In a twist of irony, Gary Wang, the former tech architect behind FTX’s controversial code, is now building tools to help expose fraud in financial markets—a development that could aid U.S. authorities in untangling complex webs of deceit in both stock trading and cryptocurrency.
Federal filings reveal that Wang, once FTX’s chief technology officer and a close associate of former CEO Sam Bankman-Fried, is set to leverage his coding expertise for crime detection as his sentencing date approaches. Prosecutors highlighted Wang’s latest software tool, designed to track fraudulent activities, emphasizing its potential to become a valuable asset for the government. This development marks a significant shift from Wang’s previous role in designing code that allegedly allowed FTX’s affiliated hedge fund, Alameda Research, to siphon billions from the crypto exchange.

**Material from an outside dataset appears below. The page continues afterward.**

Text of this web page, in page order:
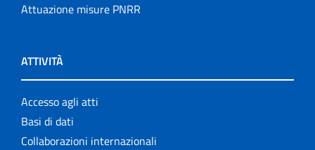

Prosecutors are urging leniency for Wang, who, unlike other FTX figures, has shown a commitment to using his skills in service of justice. “Wang’s willingness to cooperate distinguishes his contribution,” noted the U.S. Attorney’s office, citing his proactive efforts to assist in broader financial fraud detection.
Wang’s testimony in Bankman-Fried’s high-profile trial last year was instrumental in exposing the mechanics of the FTX-Alameda scheme. He testified that Bankman-Fried instructed him to alter FTX’s code, granting Alameda covert privileges that led to the misappropriation of billions.
Wang’s new anti-fraud tool, whose details remain classified, is designed to identify suspicious patterns on cryptocurrency exchanges. This initiative, paired with his courtroom cooperation, has prompted Wang’s attorney to appeal for a more lenient sentence, emphasizing his efforts to contribute to crime prevention.